Болезнь равномерно прогрессирует, собственного максимума гиперкинезы добиваются через 5-10 лет. В следующем, мышечная гипотония и гиперкинезы могут сменяться мышечной ригидностью и акинезией. Приблизительно у 10% нездоровых на поздних стадиях заболевания развивается полная обездвиженность и контрактуры.

Выраженные гиперкинезы и тяжелое полоумие (деменция) являются основными причинами инвалидизации. Ведущими причинами пришествия смертельного финала являются присоединяющиеся заразные отягощения (аспирационная пневмония, сепсис вследствие инфекции мочевыводящих путей). Посреди пациентов с выраженными депрессивными расстройствами высока частота суицидальных попыток.

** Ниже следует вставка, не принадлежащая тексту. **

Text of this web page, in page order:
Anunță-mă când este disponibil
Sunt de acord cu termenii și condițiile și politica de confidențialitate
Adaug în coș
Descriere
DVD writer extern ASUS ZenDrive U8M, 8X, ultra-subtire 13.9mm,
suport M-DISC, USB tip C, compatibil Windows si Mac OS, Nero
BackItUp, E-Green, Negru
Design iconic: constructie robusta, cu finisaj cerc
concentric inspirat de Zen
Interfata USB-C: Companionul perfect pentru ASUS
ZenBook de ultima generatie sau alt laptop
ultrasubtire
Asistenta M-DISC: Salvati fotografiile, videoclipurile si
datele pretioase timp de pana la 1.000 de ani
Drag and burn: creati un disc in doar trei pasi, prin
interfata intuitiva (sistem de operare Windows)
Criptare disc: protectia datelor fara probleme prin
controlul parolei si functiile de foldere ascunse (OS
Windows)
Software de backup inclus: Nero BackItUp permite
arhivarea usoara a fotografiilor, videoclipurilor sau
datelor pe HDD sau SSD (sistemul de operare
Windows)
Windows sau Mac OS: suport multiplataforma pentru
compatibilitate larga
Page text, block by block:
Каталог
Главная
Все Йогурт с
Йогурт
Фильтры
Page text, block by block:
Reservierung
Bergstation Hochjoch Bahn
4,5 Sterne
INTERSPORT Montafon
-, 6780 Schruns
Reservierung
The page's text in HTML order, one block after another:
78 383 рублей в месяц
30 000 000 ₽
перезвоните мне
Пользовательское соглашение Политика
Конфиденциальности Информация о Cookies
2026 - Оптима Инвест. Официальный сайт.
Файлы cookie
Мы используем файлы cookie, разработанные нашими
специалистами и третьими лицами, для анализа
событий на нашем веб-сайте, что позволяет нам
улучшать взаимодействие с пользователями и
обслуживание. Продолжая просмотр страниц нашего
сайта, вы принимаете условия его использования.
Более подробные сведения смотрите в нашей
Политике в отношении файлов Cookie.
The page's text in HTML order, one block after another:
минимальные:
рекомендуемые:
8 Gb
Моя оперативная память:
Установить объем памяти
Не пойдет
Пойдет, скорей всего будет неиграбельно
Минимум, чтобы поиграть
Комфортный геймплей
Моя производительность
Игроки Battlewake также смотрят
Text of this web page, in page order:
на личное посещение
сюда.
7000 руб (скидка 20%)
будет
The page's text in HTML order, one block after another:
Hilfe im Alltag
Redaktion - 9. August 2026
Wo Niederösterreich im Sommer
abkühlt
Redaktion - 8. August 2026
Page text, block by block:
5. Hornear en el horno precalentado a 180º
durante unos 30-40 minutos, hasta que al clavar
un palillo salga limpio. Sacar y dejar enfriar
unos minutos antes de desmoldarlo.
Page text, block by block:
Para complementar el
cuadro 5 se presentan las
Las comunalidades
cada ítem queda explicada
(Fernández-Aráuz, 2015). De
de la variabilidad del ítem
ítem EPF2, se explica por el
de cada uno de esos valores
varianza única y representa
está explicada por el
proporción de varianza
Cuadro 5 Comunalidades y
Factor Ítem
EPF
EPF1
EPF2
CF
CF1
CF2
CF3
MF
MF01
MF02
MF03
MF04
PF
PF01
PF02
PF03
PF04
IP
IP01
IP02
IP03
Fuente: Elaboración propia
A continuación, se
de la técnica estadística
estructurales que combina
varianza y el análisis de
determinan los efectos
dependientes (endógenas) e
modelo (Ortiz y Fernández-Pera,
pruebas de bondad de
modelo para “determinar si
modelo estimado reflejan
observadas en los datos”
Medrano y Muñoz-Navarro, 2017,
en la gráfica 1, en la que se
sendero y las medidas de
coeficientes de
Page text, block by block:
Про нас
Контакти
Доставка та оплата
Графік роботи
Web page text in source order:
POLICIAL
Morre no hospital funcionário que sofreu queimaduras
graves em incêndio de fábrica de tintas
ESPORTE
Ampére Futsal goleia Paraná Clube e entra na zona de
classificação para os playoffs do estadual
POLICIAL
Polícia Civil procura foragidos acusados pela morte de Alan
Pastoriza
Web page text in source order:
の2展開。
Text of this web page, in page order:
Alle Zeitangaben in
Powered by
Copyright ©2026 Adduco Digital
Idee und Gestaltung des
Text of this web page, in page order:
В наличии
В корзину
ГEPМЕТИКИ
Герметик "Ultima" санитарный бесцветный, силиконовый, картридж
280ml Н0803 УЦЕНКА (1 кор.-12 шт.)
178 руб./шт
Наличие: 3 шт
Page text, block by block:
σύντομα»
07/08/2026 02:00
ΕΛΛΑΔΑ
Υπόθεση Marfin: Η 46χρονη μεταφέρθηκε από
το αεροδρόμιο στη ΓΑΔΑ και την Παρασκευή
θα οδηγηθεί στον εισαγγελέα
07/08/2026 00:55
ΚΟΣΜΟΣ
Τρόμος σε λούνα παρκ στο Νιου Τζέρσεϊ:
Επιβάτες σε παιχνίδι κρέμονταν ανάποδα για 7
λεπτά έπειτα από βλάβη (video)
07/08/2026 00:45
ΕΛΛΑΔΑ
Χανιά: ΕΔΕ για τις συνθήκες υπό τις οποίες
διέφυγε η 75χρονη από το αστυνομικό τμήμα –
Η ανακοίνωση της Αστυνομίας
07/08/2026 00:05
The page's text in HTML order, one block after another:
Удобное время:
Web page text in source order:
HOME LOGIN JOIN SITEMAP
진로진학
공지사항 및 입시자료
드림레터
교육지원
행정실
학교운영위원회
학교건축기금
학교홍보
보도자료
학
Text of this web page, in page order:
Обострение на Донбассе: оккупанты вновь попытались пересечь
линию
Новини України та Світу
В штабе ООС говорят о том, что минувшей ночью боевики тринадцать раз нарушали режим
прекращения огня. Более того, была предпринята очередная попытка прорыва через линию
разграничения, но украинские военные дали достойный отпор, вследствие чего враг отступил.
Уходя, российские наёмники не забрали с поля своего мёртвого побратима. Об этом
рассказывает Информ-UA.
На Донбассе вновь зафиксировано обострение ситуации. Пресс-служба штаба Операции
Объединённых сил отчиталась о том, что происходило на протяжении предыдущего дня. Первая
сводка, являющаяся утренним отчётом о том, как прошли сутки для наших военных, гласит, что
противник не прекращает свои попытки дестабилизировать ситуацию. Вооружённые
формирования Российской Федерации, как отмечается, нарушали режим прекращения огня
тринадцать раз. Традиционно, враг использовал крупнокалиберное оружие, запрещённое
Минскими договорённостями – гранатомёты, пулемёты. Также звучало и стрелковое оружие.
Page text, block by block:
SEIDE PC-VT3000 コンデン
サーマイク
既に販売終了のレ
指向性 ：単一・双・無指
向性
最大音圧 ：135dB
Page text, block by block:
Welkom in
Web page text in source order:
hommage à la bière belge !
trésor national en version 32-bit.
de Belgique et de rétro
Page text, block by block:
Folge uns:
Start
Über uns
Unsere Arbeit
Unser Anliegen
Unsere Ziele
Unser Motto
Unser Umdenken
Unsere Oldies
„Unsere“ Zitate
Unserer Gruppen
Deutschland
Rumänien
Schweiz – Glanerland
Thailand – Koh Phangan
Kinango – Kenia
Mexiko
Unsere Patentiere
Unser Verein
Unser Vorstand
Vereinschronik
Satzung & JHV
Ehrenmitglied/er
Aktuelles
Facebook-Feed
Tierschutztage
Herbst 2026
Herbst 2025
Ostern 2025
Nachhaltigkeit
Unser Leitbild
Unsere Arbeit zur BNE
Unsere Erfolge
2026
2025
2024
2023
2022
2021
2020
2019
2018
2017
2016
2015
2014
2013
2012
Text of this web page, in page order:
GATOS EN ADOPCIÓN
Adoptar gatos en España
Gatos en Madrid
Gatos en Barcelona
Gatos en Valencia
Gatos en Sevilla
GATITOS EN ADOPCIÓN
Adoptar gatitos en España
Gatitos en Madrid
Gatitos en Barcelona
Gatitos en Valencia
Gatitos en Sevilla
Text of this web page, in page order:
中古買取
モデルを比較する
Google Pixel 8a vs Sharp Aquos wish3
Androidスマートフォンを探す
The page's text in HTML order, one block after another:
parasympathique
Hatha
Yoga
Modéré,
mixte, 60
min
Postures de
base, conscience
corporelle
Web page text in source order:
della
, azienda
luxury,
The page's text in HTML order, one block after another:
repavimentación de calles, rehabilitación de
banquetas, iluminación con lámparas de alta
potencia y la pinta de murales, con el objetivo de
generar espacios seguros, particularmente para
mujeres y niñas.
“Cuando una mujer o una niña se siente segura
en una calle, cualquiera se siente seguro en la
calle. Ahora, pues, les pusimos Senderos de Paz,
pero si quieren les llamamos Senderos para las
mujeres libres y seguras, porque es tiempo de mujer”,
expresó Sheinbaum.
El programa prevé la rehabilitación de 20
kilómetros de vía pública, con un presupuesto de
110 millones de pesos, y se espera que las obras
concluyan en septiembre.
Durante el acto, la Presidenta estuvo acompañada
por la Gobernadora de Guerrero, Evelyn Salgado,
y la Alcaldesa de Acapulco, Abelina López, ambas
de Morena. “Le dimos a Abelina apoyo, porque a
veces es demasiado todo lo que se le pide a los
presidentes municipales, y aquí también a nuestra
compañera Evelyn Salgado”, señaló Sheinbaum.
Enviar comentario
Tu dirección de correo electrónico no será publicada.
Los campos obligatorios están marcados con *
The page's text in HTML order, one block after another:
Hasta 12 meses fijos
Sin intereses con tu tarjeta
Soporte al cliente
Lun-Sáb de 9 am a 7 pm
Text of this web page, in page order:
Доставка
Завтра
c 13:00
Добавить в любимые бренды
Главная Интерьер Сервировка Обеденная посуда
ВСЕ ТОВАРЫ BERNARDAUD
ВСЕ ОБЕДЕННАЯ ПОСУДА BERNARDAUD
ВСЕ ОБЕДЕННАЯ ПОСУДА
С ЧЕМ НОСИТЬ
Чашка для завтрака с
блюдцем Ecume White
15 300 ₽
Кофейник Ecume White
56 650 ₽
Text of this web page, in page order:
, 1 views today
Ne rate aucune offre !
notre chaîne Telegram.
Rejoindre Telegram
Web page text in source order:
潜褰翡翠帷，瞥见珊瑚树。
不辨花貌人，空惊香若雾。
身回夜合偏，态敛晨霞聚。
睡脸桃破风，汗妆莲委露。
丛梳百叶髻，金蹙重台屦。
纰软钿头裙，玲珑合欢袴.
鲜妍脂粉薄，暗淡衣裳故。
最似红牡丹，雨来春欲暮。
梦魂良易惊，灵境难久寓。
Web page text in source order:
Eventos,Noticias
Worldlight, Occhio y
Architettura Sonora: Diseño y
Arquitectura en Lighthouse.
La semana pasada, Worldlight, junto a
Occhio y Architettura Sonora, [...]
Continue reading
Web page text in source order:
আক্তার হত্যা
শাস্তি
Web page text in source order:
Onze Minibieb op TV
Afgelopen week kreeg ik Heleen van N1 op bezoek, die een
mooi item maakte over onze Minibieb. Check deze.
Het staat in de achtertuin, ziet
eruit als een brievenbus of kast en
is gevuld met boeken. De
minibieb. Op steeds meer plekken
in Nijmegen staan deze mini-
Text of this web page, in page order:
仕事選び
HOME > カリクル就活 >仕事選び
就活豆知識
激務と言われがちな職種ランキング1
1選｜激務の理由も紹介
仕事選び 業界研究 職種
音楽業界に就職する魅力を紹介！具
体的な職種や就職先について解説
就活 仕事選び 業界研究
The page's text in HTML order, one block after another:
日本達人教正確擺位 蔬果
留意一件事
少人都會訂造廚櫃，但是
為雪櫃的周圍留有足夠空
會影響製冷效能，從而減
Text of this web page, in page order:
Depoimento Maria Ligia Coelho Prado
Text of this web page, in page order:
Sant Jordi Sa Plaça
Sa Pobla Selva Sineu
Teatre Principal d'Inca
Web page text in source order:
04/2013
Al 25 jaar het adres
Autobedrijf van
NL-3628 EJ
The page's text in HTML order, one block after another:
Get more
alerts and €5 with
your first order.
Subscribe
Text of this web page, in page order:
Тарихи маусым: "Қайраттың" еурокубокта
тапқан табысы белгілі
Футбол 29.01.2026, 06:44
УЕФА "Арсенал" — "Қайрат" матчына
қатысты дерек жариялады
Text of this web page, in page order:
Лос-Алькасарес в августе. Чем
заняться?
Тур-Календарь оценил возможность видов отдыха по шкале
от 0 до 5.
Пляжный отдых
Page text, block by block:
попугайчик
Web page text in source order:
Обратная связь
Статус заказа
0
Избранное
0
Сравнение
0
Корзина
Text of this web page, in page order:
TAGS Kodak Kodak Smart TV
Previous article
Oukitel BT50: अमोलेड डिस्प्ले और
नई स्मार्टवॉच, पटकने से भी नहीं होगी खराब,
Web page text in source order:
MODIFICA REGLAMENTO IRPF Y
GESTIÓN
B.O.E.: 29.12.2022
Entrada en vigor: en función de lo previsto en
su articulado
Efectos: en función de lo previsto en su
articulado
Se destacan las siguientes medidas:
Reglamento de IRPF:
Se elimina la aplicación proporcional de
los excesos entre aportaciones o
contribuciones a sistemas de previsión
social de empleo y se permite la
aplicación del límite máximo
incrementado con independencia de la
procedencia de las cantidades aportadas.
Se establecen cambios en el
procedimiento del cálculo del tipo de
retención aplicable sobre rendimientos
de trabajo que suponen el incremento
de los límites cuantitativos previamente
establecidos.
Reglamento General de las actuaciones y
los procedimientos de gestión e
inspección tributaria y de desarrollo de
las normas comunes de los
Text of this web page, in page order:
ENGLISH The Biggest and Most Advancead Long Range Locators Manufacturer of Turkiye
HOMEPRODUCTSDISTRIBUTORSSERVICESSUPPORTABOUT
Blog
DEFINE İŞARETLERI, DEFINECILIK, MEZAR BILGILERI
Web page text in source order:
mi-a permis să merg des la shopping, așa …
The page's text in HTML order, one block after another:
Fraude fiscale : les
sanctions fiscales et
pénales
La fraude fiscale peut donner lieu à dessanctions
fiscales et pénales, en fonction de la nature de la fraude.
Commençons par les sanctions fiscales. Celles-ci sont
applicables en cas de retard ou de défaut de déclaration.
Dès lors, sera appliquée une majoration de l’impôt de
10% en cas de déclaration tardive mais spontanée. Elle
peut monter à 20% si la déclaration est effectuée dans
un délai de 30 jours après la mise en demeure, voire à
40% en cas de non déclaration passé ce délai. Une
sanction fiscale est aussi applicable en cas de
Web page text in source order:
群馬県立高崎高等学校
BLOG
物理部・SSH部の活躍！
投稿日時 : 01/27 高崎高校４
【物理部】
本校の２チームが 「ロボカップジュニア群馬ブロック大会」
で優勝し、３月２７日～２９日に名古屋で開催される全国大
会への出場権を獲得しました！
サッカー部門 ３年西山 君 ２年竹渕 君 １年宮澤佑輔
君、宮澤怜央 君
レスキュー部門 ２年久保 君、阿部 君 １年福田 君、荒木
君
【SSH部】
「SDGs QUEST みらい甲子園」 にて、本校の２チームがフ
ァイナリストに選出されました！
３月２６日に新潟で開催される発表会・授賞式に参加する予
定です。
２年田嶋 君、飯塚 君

Ювенильная форма Вестфаля. Наблюдается приблизительно в 5-10 % всех случаев заболевания Гентингтона. Характеризуется более ранешным началом (2-ое десятилетие жизни). В отличие от традиционной формы заболевания, экстрапирамидные нарушения появляются ранешным появлением акинетико-ригидного синдрома (увеличение мышечного тонуса по пластическому типу, замедленность движений – брадикинезия, ограничение диапазона спонтанных движений – олигокинезия). Сразу у нездоровых развиваются и стремительно прогрессируют признаки поражения огромных полушарий (эпилептические припадки, деменция) и мозжечка (атаксия, интенционный тремор). Особенностью данной формы является выраженная и стремительно прогрессирующая деменция. Первыми проявлениями могут быть умственные расстройства, в предстоящем равномерно развивается деменция.

Прогноз ювенильной формы заболевания Гентингтона более тяжкий, болезнь стремительно инвалидизирует хворого, смертельный финал наступает через 8-10 лет после возникновения клинических проявлений.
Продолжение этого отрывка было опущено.